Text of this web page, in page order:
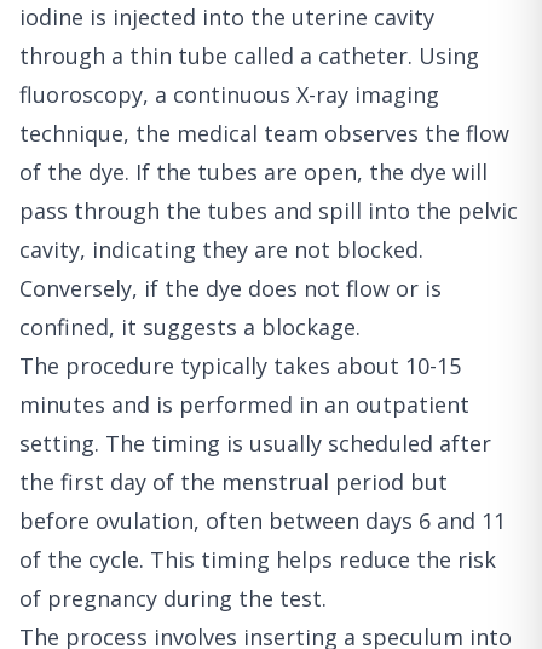
iodine is injected into the uterine cavity
through a thin tube called a catheter. Using
fluoroscopy, a continuous X-ray imaging
technique, the medical team observes the flow
of the dye. If the tubes are open, the dye will
pass through the tubes and spill into the pelvic
cavity, indicating they are not blocked.
Conversely, if the dye does not flow or is
confined, it suggests a blockage.
The procedure typically takes about 10-15
minutes and is performed in an outpatient
setting. The timing is usually scheduled after
the first day of the menstrual period but
before ovulation, often between days 6 and 11
of the cycle. This timing helps reduce the risk
of pregnancy during the test.
The process involves inserting a speculum into
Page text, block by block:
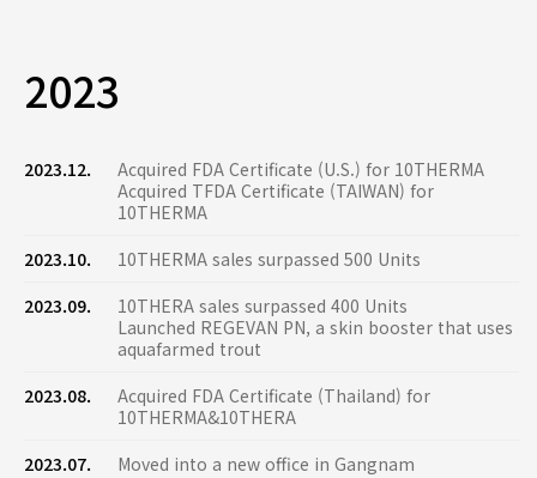
2023
2023.12.
Acquired FDA Certificate (U.S.) for 10THERMA
Acquired TFDA Certificate (TAIWAN) for
10THERMA
2023.10.
10THERMA sales surpassed 500 Units
2023.09.
10THERA sales surpassed 400 Units
Launched REGEVAN PN, a skin booster that uses
aquafarmed trout
2023.08.
Acquired FDA Certificate (Thailand) for
10THERMA&10THERA
2023.07.
Moved into a new office in Gangnam
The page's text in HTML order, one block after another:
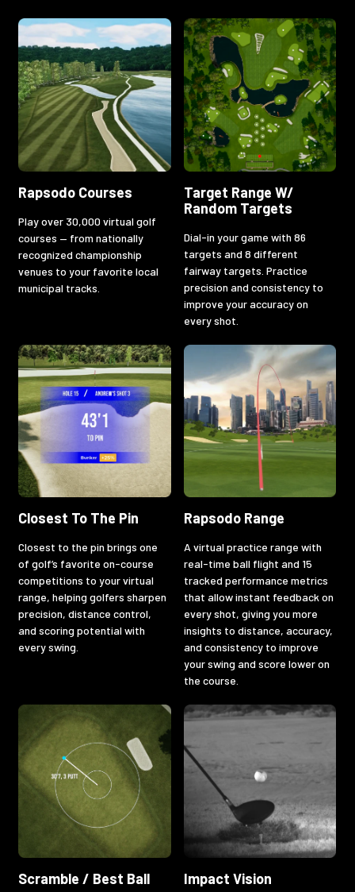
Rapsodo Courses
Play over 30,000 virtual golf
courses — from nationally
recognized championship
venues to your favorite local
municipal tracks.
Target Range W/
Random Targets
Dial-in your game with 86
targets and 8 different
fairway targets. Practice
precision and consistency to
improve your accuracy on
every shot.
Closest To The Pin
Closest to the pin brings one
of golf’s favorite on-course
competitions to your virtual
range, helping golfers sharpen
precision, distance control,
and scoring potential with
every swing.
Rapsodo Range
A virtual practice range with
real-time ball flight and 15
tracked performance metrics
that allow instant feedback on
every shot, giving you more
insights to distance, accuracy,
and consistency to improve
your swing and score lower on
the course.
Scramble / Best Ball Impact Vision

◇ ◇ ◇ ◇ ◇

→ WORK REQUIRED
Since only a number is wanted, report how many lines of the listing include the word "through".

→ WRITTEN ANSWER
2